While the Fairfield Hills Master Plan Review Committee is not scheduled to deliver its final report to the Board of Selectmen until October 3, the document was released to the public last week. (It can be found online at NewtownBee.com in our “Source Files” in the Board of Selectman folder.) For more than a year, the panel waded through a thicket of issues regarding Fairfield Hills that have dominated the last two municipal election cycles and still animate the local political debate as we head into the final month of the 2011 local election campaign. The review committee, to its credit, has steered clear of politics for the most part, concentrating most of its efforts on assessing public attitudes and preferences for the Fairfield Hills campus. Its recommendations reflect those attitudes and preferences.

The overarching imperative that grew out of the committee’s surveys, focus groups, and public discussions is that Fairfield Hills should be a public place. Setting priorities for public activities there — what is necessary, what is affordable, what is remotely possible — will be the next chapter of the debate. But for now, any use that reduces public access through private and exclusive uses, including housing, school facilities, and large corporate developments, is not recommended. When commercial uses are permitted, they should complement the open and public character of the site with businesses that invite people into the area with small retail shops, restaurants, and services, according to the review committee’s report.

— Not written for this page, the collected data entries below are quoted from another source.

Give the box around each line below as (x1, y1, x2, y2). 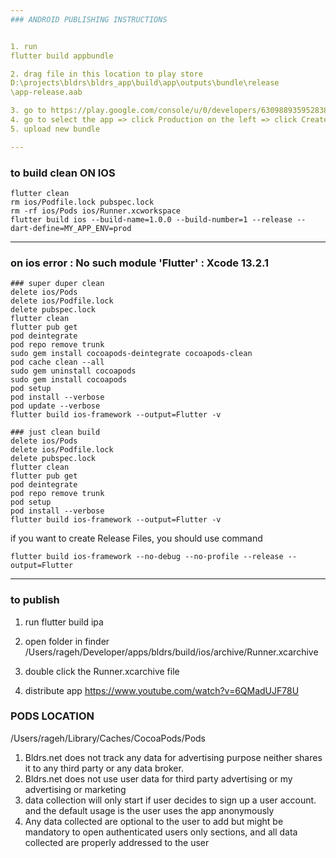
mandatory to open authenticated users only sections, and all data (24, 826, 298, 838)
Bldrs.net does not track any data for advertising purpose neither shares (24, 751, 323, 763)
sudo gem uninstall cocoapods (10, 366, 137, 376)
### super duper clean (10, 279, 105, 289)
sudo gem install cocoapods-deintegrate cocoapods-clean (10, 349, 253, 359)
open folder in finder (24, 635, 110, 647)
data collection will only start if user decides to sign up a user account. (24, 794, 317, 806)
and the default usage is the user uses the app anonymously (24, 804, 275, 816)
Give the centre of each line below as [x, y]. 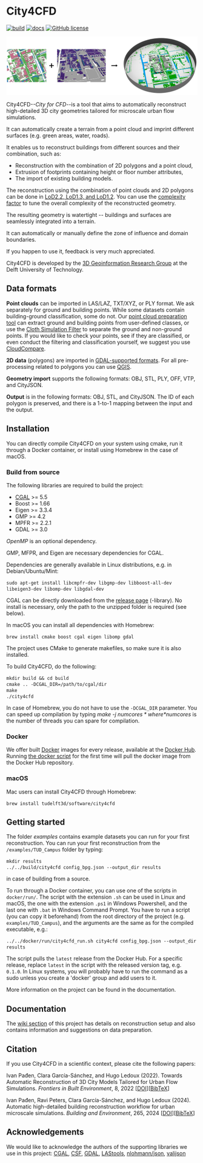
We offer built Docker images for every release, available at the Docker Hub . [101, 750]
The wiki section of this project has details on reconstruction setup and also [101, 1024]
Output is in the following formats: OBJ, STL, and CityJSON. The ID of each [100, 397]
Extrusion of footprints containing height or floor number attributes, [99, 172]
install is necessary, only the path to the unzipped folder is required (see [96, 606]
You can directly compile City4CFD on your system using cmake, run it [95, 443]
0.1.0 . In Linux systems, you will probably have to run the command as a [97, 972]
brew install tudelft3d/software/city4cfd [61, 803]
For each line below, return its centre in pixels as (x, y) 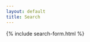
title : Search (23, 17)
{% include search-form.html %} (45, 33)
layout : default (26, 11)
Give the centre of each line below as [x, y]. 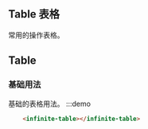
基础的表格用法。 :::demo [50, 104]
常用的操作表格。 [36, 35]
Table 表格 [34, 14]
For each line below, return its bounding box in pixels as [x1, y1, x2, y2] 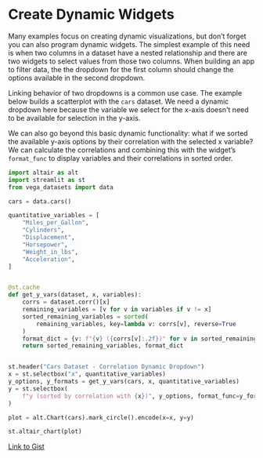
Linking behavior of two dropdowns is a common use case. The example [8, 88, 243, 97]
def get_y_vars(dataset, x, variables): [8, 291, 142, 299]
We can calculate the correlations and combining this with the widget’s [8, 145, 236, 154]
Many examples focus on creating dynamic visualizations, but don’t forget [8, 31, 247, 41]
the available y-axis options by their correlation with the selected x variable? [8, 136, 254, 146]
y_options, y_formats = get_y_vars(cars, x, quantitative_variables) [8, 378, 240, 386]
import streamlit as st [8, 176, 86, 184]
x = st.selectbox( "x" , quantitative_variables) [8, 370, 167, 378]
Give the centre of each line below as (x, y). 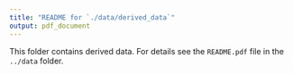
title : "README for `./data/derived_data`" (92, 17)
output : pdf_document (50, 26)
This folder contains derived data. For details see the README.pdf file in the (146, 51)
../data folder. (37, 61)
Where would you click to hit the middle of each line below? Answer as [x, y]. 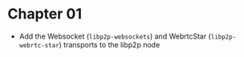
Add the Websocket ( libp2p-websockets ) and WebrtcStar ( [115, 36]
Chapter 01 [45, 14]
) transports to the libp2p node [110, 44]
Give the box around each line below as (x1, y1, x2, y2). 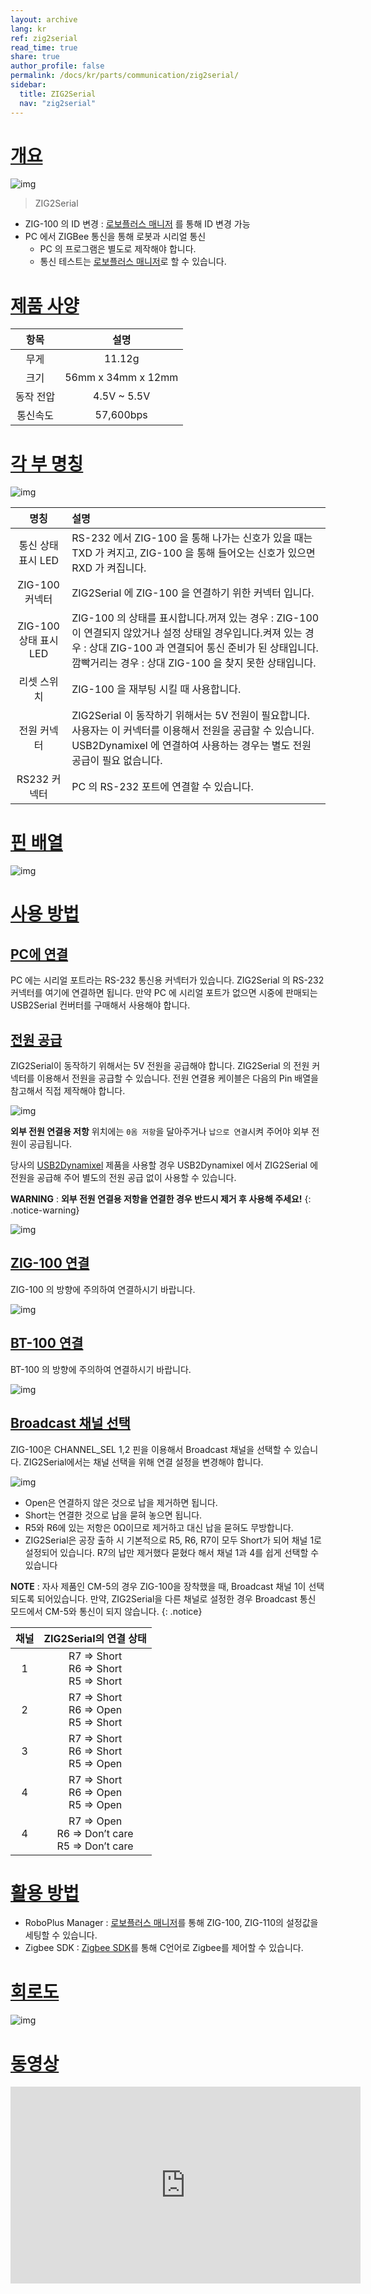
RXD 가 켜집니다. (71, 561, 147, 575)
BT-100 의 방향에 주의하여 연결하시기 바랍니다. (10, 1363, 192, 1375)
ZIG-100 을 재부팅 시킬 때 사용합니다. (71, 682, 242, 696)
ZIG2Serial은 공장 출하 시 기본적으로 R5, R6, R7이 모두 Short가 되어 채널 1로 (24, 1534, 322, 1546)
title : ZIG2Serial (19, 89, 97, 99)
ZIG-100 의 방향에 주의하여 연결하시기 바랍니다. (10, 1283, 196, 1295)
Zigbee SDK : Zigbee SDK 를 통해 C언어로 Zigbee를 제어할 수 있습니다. (24, 1942, 304, 1954)
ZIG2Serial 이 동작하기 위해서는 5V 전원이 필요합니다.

This key insight of the Fairfield Hills Master Plan Review Committee — that the campus remain an inherently public place — should inform the work of the Fairfield Hills Authority, the Legislative Council, the Board of Selectmen, and local land use agencies from here on out. Many of the supported uses in the committee’s report, including cultural venues and events, indoor and outdoor recreation, and additional municipal facilities, may prove fantastical in the near term as diminishing local resources are applied to a growing list of needs. But as elusive as the committee’s expansive vision for Fairfield Hills may be, the supporting concept of maintaining the property for the use and enjoyment of townspeople should be grasped now and held firm for the future.

Speaking of the future, we also need to be mindful of the people living in Newtown 25 and 50 years from now. Filling in the blanks at Fairfield Hills forecloses options for those who come after us. Rather than developing Fairfield Hills until it can be developed no more, perhaps we should consider leaving a few options open. Let us not be just owners. Let us also be stewards of Fairfield Hills.